Eines der Flugzeuge, das in zehn bis 15 Jahren sowohl mit der LRSO als auch der aktualisierten B61-Bombe bestückt werden soll, ist der in Planung befindliche neue Tarnkappenbomber der US-Air-Force. 550 Millionen Dollar soll der Long-range Strike-Bomber (LRS-B) laut dem ehemaligen US-Verteidigungsminister Robert Gates kosten. Wie das Militärportal Defense News schreibt ist noch kaum etwas über das „sprichwörtlich geheime“ Flugzeugprojekt bekannt - noch nicht einmal, welche Firma den Auftrag für den Bau erhalten soll.

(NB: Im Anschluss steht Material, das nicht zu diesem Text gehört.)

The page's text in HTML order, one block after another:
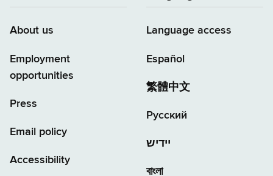
About us
Employment
opportunities
Press
Email policy
Accessibility
Language access
Español
繁體中文
Русский
יידיש
বাংলা
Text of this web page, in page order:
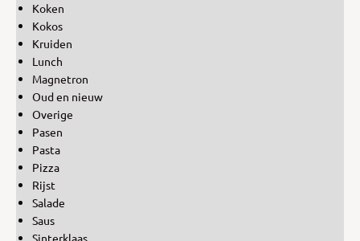
Koken
Kokos
Kruiden
Lunch
Magnetron
Oud en nieuw
Overige
Pasen
Pasta
Pizza
Rijst
Salade
Saus
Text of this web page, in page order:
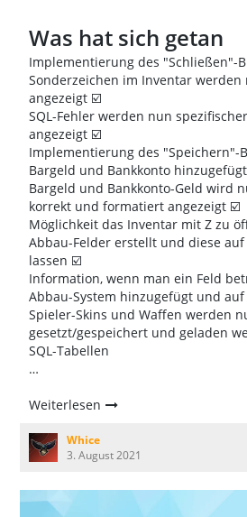
Was hat sich getan
Implementierung des "Schließen"-
Sonderzeichen im Inventar werden
angezeigt ☑️
SQL-Fehler werden nun
angezeigt ☑️
Implementierung des
Bargeld und Bankkonto
Bargeld und Bankkonto-Geld wird
korrekt und formatiert angezeigt ☑️
Möglichkeit das Inventar mit Z zu
Abbau-Felder erstellt und diese
lassen ☑️
Information, wenn man ein Feld
Abbau-System hinzugefügt und
Spieler-Skins und Waffen werden
gesetzt/gespeichert und geladen
SQL-Tabellen
…
Weiterlesen
Whice
3. August 2021
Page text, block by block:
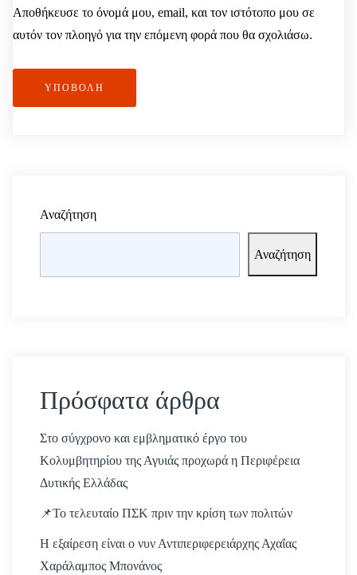
Αποθήκευσε το όνομά μου, email, και τον ιστότοπο μου σε
αυτόν τον πλοηγό για την επόμενη φορά που θα σχολιάσω.
ΥΠΟΒΟΛΉ
Αναζήτηση
Αναζήτηση
Πρόσφατα άρθρα
Στο σύγχρονο και εμβληματικό έργο του
Κολυμβητηρίου της Αγυιάς προχωρά η Περιφέρεια
Δυτικής Ελλάδας
📌Το τελευταίο ΠΣΚ πριν την κρίση των πολιτών
Η εξαίρεση είναι ο νυν Αντιπεριφερειάρχης Αχαΐας
Χαράλαμπος Μπονάνος
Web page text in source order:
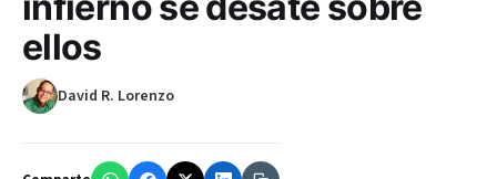
ellos
David R. Lorenzo

Bekannt ist aber, was die Entwicklung des Bombers laut Pentagon-Vorstellungen im kommenden Jahr kosten soll: 1,2 Milliarden Dollar Entwicklungskosten sieht der Budgetentwurf für 2016 vor. Geradezu mickrig macht sich dagegen das Budget für die Entwicklung neuer Interkontinentalraketen aus. Knappe 40 Millionen Dollar sind 2016 dafür eingeplant. Laut einem Bericht des Nachrichtenblogs Daily Beast plant die Air Force in den kommenden Jahren Investitionen - obwohl selbst Hagel dagegen gewesen sein soll.

Vergleicht man die 40 Millionen für die neue Interkontinentalrakete mit einer anderen Summe, dann wirkt das veranschlagte Entwicklungsbudget freilich gar nicht mehr so gering. 48 Millionen Dollar will die NNSA 2016 für die Demontage und Entsorgung alter Atomwaffen aufwenden. Der Budgetpunkt sinkt seit Jahren. 2015 waren es immerhin noch 50, im Jahr davor 54 Millionen Dollar. Für eine Welt, „in der es keine Atomwaffen mehr gibt“, ist das eine verhältnismäßig kleine Summe.